After pulmonary epithelium lesion, in particular, there is activation of macrophages and an inflammatory cascade, followed by pulmonary edema and presence of fibrin, collagen, and neutrophilic aggregate.9 The literature describes animal models exposed to hyperoxia only in adult mice, when their lungs are already fully formed. The effects of high concentrations of oxygen at the time of lung formation, i.e., the lungs of newborns, are yet to be clearly described in Balb/c mice. Therefore, this study aimed to evaluate the histological patterns in lungs of neonatal mice 12hours after birth, exposed to hyperoxia for 24hours.

MethodsEthical aspects

The experiment was performed in accordance with the provisions of the Brazilian Society of Science in Laboratory Animals, and was approved by the Ethics Committee for Animal Research of the University.

Animals

Twenty Balb/c neonatal mice, approximately 12hours after birth, with a mean weight of 1.5g (despite the low weight of newborn mice, their anatomical structures are well-defined, allowing for experimental manipulation) were obtained from the Laboratory of Experimental Pathology and Biomorphology of the Centro de Ciências da Saúde (CCS) of the Universidade Severino Sombra, Brazil. The animals’ nutrition in the postnatal period until euthanasia was provided by ad libitum breastfeeding (breastfeeding in mice lasts on average 19 to 21 days after birth).

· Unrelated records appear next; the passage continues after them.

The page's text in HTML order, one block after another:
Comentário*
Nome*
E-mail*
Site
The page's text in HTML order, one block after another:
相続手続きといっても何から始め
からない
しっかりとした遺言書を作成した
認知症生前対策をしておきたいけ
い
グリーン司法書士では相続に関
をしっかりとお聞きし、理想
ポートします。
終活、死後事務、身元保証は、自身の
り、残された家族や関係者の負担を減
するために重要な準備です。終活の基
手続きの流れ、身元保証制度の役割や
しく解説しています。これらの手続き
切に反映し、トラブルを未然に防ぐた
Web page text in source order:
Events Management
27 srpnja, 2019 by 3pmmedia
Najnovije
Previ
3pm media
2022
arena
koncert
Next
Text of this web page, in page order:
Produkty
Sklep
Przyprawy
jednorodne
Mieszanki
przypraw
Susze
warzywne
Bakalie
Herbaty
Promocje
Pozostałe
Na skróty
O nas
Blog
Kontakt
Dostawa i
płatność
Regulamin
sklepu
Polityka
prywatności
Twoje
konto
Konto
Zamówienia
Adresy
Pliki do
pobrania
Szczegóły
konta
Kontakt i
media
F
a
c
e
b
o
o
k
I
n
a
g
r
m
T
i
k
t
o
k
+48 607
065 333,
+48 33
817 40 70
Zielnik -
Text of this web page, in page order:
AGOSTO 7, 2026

Experimental designExposure to oxygen

The animals were divided into two groups: control group (CG) - mice exposed to ambient air and to the same conditions of the experimental group and the hyperoxia group (HG) - mice exposed to hyperoxia for 24h.

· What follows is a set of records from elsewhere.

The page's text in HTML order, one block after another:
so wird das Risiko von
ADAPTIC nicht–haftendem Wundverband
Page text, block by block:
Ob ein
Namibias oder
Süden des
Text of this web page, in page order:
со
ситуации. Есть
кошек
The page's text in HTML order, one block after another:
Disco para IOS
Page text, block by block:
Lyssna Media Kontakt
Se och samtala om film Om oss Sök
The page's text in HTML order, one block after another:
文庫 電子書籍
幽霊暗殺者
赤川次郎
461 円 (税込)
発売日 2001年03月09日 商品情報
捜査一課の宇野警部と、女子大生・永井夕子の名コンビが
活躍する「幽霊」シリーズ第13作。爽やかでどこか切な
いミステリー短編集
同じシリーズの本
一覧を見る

For the animals exposed to hyperoxia, an acrylic inhalation chamber was used (30cm long, 20cm wide, and 15cm high), as described by Nagato.10 Oxygen 100% was purchased from White Martins® (White Martins Praxair Inc. – São Paulo, Brazil). The oxygen cylinder was coupled to the oxygen inhalation chamber through a silicone conduit. The gas was released into the chamber with a constant flow of 2 L/min, thus ensuring an oxygen flow that would supply and saturate the environment.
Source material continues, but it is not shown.